Directions for this task: Reproduce the records below exactly, leaving out any pictures.
─── Records to use ───
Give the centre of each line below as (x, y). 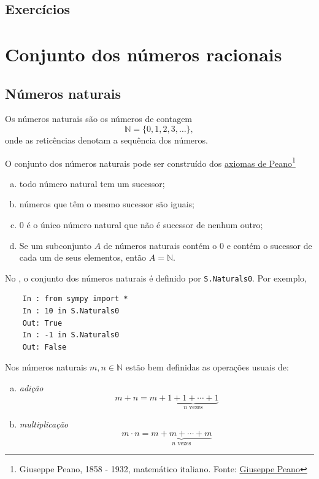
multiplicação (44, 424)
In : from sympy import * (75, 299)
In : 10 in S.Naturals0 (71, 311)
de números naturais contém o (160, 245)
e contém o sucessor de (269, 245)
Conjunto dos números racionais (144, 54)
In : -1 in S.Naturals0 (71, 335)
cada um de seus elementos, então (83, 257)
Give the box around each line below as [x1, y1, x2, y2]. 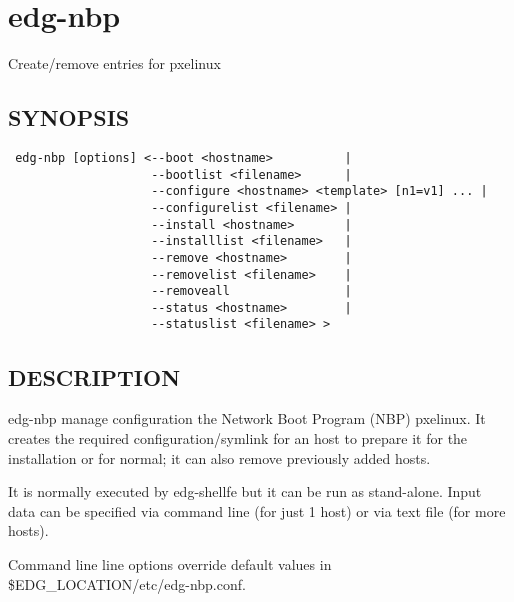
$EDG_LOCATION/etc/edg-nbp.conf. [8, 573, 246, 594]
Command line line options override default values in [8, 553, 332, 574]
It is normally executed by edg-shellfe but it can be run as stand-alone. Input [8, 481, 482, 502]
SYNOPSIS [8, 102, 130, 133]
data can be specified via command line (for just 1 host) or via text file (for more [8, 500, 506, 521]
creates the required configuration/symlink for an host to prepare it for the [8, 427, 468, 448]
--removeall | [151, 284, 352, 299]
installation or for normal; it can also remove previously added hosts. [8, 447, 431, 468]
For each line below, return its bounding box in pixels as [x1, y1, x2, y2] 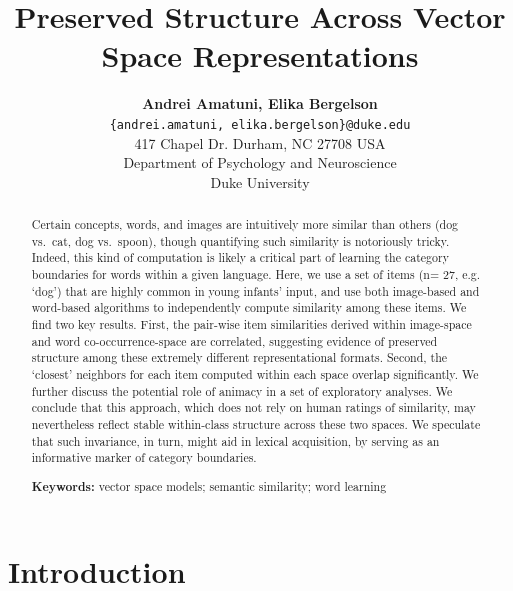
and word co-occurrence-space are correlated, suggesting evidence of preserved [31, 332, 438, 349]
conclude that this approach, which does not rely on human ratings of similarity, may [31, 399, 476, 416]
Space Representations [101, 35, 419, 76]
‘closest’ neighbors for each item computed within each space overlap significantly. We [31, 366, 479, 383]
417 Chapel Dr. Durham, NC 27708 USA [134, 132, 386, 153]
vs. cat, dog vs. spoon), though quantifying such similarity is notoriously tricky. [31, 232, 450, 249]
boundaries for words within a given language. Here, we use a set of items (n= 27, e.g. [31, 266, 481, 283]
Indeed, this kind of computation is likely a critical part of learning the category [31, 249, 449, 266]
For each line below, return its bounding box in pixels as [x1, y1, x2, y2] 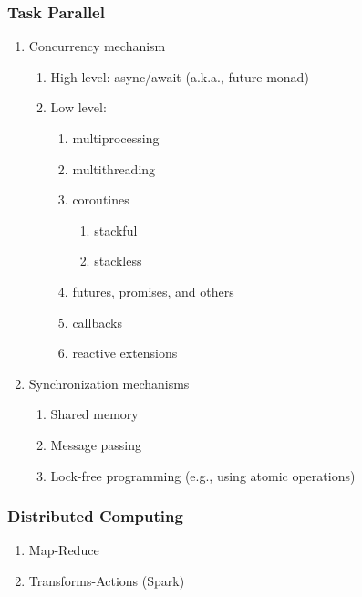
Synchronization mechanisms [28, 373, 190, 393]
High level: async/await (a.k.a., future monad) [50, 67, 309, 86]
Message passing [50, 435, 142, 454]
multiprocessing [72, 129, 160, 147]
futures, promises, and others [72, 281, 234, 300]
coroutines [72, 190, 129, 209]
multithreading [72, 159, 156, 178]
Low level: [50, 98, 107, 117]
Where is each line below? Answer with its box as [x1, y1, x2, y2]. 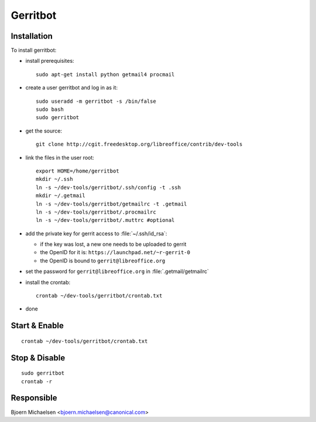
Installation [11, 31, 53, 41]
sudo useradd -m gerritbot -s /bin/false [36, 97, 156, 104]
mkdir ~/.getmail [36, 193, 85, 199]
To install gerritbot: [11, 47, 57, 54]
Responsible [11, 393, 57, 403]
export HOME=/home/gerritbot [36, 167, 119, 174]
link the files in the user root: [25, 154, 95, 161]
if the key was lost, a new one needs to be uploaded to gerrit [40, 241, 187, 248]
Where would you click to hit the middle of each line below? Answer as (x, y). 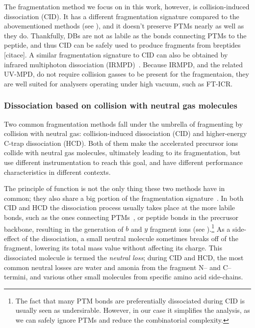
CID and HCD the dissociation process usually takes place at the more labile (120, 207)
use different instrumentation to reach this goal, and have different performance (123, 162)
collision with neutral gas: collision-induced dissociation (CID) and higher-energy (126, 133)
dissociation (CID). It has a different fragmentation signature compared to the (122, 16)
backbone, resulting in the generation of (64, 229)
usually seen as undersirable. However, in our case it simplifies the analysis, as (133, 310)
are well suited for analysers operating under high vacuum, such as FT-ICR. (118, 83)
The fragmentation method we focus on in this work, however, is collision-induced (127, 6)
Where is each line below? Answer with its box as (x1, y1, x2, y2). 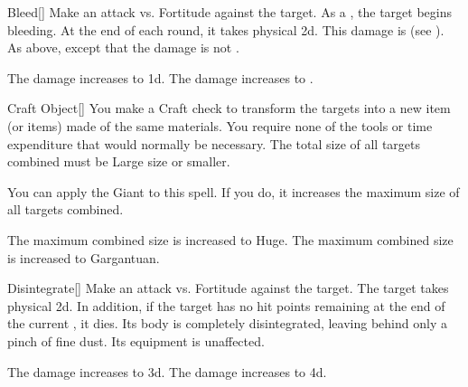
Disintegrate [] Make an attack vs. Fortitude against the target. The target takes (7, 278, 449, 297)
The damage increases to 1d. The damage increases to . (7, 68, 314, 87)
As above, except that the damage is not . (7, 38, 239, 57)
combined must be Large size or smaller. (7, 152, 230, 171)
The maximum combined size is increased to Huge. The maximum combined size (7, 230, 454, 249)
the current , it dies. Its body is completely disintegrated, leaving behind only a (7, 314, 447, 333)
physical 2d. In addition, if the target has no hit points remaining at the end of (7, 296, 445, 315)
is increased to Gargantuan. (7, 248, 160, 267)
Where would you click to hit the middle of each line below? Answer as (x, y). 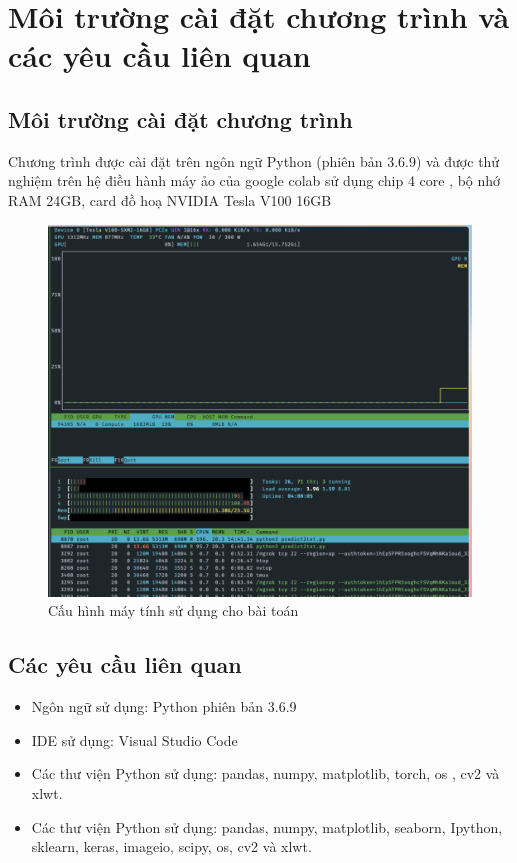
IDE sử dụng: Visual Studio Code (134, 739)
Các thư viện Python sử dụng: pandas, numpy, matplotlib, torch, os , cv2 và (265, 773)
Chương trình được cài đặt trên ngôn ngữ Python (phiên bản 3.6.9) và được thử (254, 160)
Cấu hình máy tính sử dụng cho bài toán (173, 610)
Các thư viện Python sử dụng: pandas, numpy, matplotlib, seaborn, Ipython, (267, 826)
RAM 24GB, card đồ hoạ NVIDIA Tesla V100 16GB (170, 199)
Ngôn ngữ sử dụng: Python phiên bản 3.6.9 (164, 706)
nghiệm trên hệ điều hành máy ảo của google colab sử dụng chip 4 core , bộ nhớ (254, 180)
───
Answer area:
Give the centre of each line below as (x, y). 
multiplicação (44, 424)
In : from sympy import * (75, 299)
In : 10 in S.Naturals0 (71, 311)
de números naturais contém o (160, 245)
e contém o sucessor de (269, 245)
Conjunto dos números racionais (144, 54)
In : -1 in S.Naturals0 (71, 335)
cada um de seus elementos, então (83, 257)
Give the box around each line below as [x1, y1, x2, y2]. 
$EDG_LOCATION/etc/edg-nbp.conf. [8, 573, 246, 594]
Command line line options override default values in [8, 553, 332, 574]
It is normally executed by edg-shellfe but it can be run as stand-alone. Input [8, 481, 482, 502]
SYNOPSIS [8, 102, 130, 133]
data can be specified via command line (for just 1 host) or via text file (for more [8, 500, 506, 521]
creates the required configuration/symlink for an host to prepare it for the [8, 427, 468, 448]
--removeall | [151, 284, 352, 299]
installation or for normal; it can also remove previously added hosts. [8, 447, 431, 468]
For each line below, return its bounding box in pixels as [x1, y1, x2, y2] 
and word co-occurrence-space are correlated, suggesting evidence of preserved [31, 332, 438, 349]
conclude that this approach, which does not rely on human ratings of similarity, may [31, 399, 476, 416]
Space Representations [101, 35, 419, 76]
‘closest’ neighbors for each item computed within each space overlap significantly. We [31, 366, 479, 383]
417 Chapel Dr. Durham, NC 27708 USA [134, 132, 386, 153]
vs. cat, dog vs. spoon), though quantifying such similarity is notoriously tricky. [31, 232, 450, 249]
boundaries for words within a given language. Here, we use a set of items (n= 27, e.g. [31, 266, 481, 283]
Indeed, this kind of computation is likely a critical part of learning the category [31, 249, 449, 266]
For each line below, return its bounding box in pixels as [x1, y1, x2, y2] 
Synchronization mechanisms [28, 373, 190, 393]
High level: async/await (a.k.a., future monad) [50, 67, 309, 86]
Message passing [50, 435, 142, 454]
multiprocessing [72, 129, 160, 147]
futures, promises, and others [72, 281, 234, 300]
coroutines [72, 190, 129, 209]
multithreading [72, 159, 156, 178]
Low level: [50, 98, 107, 117]
Where is each line below? Answer with its box as [x1, y1, x2, y2]. 
Installation [11, 31, 53, 41]
sudo useradd -m gerritbot -s /bin/false [36, 97, 156, 104]
mkdir ~/.getmail [36, 193, 85, 199]
To install gerritbot: [11, 47, 57, 54]
Responsible [11, 393, 57, 403]
export HOME=/home/gerritbot [36, 167, 119, 174]
link the files in the user root: [25, 154, 95, 161]
if the key was lost, a new one needs to be uploaded to gerrit [40, 241, 187, 248]
Where would you click to hit the middle of each line below? Answer as (x, y). 
CID and HCD the dissociation process usually takes place at the more labile (120, 207)
use different instrumentation to reach this goal, and have different performance (123, 162)
collision with neutral gas: collision-induced dissociation (CID) and higher-energy (126, 133)
dissociation (CID). It has a different fragmentation signature compared to the (122, 16)
backbone, resulting in the generation of (64, 229)
usually seen as undersirable. However, in our case it simplifies the analysis, as (133, 310)
are well suited for analysers operating under high vacuum, such as FT-ICR. (118, 83)
The fragmentation method we focus on in this work, however, is collision-induced (127, 6)
Where is each line below? Answer with its box as (x1, y1, x2, y2). 
Disintegrate [] Make an attack vs. Fortitude against the target. The target takes (7, 278, 449, 297)
The damage increases to 1d. The damage increases to . (7, 68, 314, 87)
As above, except that the damage is not . (7, 38, 239, 57)
combined must be Large size or smaller. (7, 152, 230, 171)
The maximum combined size is increased to Huge. The maximum combined size (7, 230, 454, 249)
the current , it dies. Its body is completely disintegrated, leaving behind only a (7, 314, 447, 333)
physical 2d. In addition, if the target has no hit points remaining at the end of (7, 296, 445, 315)
is increased to Gargantuan. (7, 248, 160, 267)
Where would you click to hit the middle of each line below? Answer as (x, y). 
IDE sử dụng: Visual Studio Code (134, 739)
Các thư viện Python sử dụng: pandas, numpy, matplotlib, torch, os , cv2 và (265, 773)
Chương trình được cài đặt trên ngôn ngữ Python (phiên bản 3.6.9) và được thử (254, 160)
Cấu hình máy tính sử dụng cho bài toán (173, 610)
Các thư viện Python sử dụng: pandas, numpy, matplotlib, seaborn, Ipython, (267, 826)
RAM 24GB, card đồ hoạ NVIDIA Tesla V100 16GB (170, 199)
Ngôn ngữ sử dụng: Python phiên bản 3.6.9 (164, 706)
nghiệm trên hệ điều hành máy ảo của google colab sử dụng chip 4 core , bộ nhớ (254, 180)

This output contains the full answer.